Las fracturas vertebrales son especialmente relevantes por su elevada frecuencia y por su tendencia al infradiagnóstico. Se estima que hasta dos tercios de las fracturas vertebrales pueden cursar de forma oligosintomática o manifestarse únicamente como dolor lumbar inespecífico³. No obstante, su impacto clínico es considerable, ya que se asocian a un aumento del riesgo de nuevas fracturas y de la mortalidad⁴.
Las guías de práctica clínica coinciden en que la presencia de una fractura por fragilidad en pacientes mayores de 50 años permite establecer el diagnóstico clínico de osteoporosis, independientemente del valor de la densidad mineral ósea⁵. La densitometría debe considerarse una herramienta complementaria para la estratificación del riesgo y el seguimiento, pero no un requisito para iniciar tratamiento⁶.
La identificación de una fractura por fragilidad define un periodo de riesgo inminente, caracterizado por una elevada probabilidad de nuevas fracturas en los primeros dos años⁷. Durante este periodo, el inicio precoz del tratamiento farmacológico ha demostrado reducir de forma significativa el riesgo de nuevas fracturas y la mortalidad asociada⁸.
En Atención Primaria, FRAX® es una herramienta útil para la estimación del riesgo de fractura, aunque puede infraestimar el riesgo en pacientes con fracturas vertebrales recientes o múltiples⁹. Su uso debe integrarse siempre dentro de una valoración clínica global.

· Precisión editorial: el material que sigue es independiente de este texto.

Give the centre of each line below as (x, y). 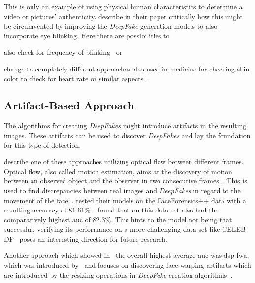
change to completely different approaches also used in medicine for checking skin (127, 68)
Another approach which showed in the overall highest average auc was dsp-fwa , (127, 255)
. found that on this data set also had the (154, 210)
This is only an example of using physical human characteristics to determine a (123, 6)
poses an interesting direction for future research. (93, 238)
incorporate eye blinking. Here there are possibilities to (87, 35)
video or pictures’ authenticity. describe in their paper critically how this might (124, 16)
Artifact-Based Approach (69, 105)
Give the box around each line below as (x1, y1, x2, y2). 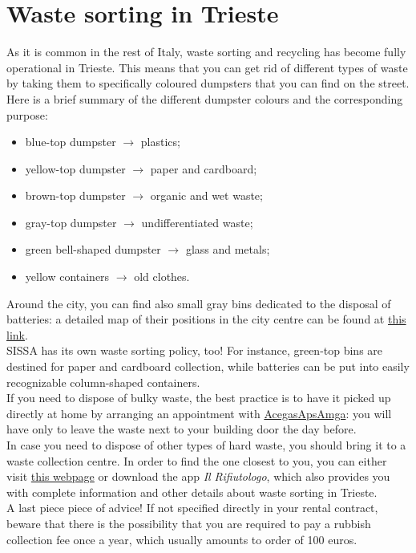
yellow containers (25, 268, 110, 285)
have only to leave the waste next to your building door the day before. (6, 421, 357, 437)
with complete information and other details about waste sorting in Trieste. (6, 483, 378, 500)
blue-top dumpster (25, 133, 116, 150)
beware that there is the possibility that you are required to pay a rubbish (6, 514, 371, 531)
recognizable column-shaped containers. (6, 373, 200, 390)
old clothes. (134, 268, 190, 285)
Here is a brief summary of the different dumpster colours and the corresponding (6, 90, 403, 107)
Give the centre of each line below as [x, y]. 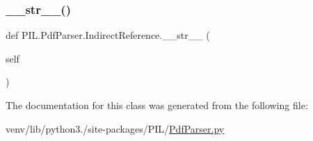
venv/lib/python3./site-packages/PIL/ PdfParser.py [115, 128]
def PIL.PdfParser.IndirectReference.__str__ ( [108, 35]
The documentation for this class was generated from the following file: [157, 105]
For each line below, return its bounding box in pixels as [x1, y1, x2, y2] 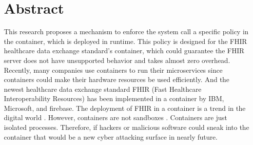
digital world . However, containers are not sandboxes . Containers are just [4, 112, 227, 123]
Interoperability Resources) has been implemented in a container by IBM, [4, 93, 224, 104]
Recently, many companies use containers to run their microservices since [4, 64, 223, 75]
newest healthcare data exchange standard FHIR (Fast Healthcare [4, 83, 201, 94]
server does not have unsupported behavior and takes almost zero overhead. [4, 55, 230, 65]
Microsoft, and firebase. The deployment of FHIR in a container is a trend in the [4, 103, 246, 113]
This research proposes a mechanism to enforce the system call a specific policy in [4, 26, 249, 37]
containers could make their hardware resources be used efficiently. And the [4, 74, 230, 84]
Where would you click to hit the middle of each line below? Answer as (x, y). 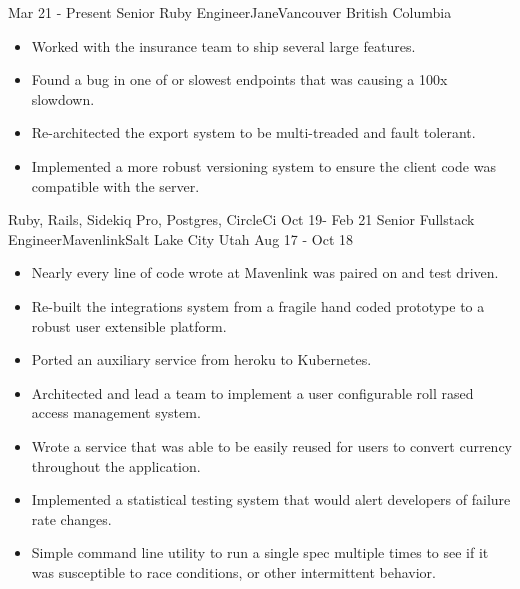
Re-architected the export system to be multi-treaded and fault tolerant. (253, 132)
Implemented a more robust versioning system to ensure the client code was (263, 165)
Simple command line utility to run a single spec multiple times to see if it (260, 552)
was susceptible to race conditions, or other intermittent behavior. (233, 571)
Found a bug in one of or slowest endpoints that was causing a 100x (239, 79)
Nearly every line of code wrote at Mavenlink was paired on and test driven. (265, 272)
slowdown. (63, 98)
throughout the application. (116, 465)
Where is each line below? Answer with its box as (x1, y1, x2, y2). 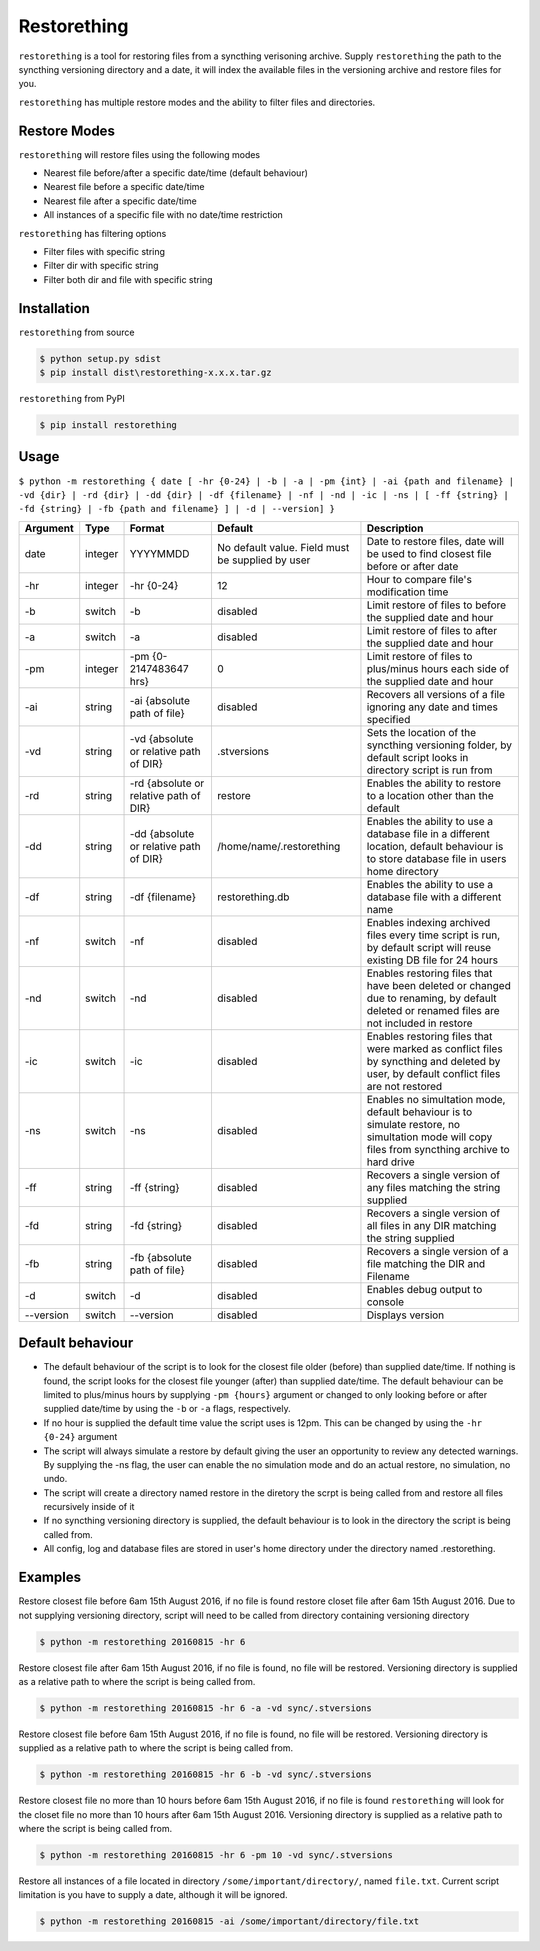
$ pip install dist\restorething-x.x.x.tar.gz (39, 367, 272, 379)
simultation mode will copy (366, 1130, 493, 1144)
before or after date (366, 559, 459, 573)
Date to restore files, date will (366, 534, 505, 548)
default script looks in (366, 750, 469, 764)
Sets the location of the (366, 725, 477, 739)
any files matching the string (366, 1180, 501, 1194)
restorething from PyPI (18, 393, 125, 405)

Los bifosfonatos constituyen el tratamiento de primera línea en la mayoría de los pacientes, dada su eficacia demostrada, perfil de seguridad y coste-efectividad¹⁰. La corrección del déficit de vitamina D es esencial para optimizar la respuesta terapéutica y reducir el riesgo de caídas¹¹.
Este caso pone de manifiesto el papel clave del médico de familia en la identificación precoz de fracturas por fragilidad, el inicio del tratamiento y el seguimiento longitudinal del paciente, contribuyendo a cerrar la brecha diagnóstica existente¹².
CONCLUSIONES
La fractura vertebral por fragilidad constituye un evento clínico de especial relevancia que debe alertar sobre la presencia de osteoporosis subyacente, incluso en ausencia de alteraciones densitométricas marcadas.
Su reconocimiento en Atención Primaria permite establecer un diagnóstico clínico e iniciar tratamiento farmacológico de manera precoz, reduciendo el riesgo de nuevas fracturas y la morbimortalidad asociada.
El médico de familia desempeña un papel esencial en la identificación de pacientes de alto riesgo, la evaluación integral de factores clínicos y el seguimiento a largo plazo, integrando medidas farmacológicas y no farmacológicas.
Reforzar la detección activa y el tratamiento de la osteoporosis en Atención Primaria es imprescindible para reducir la brecha diagnóstica existente y mejorar el pronóstico y la calidad de vida de los pacientes.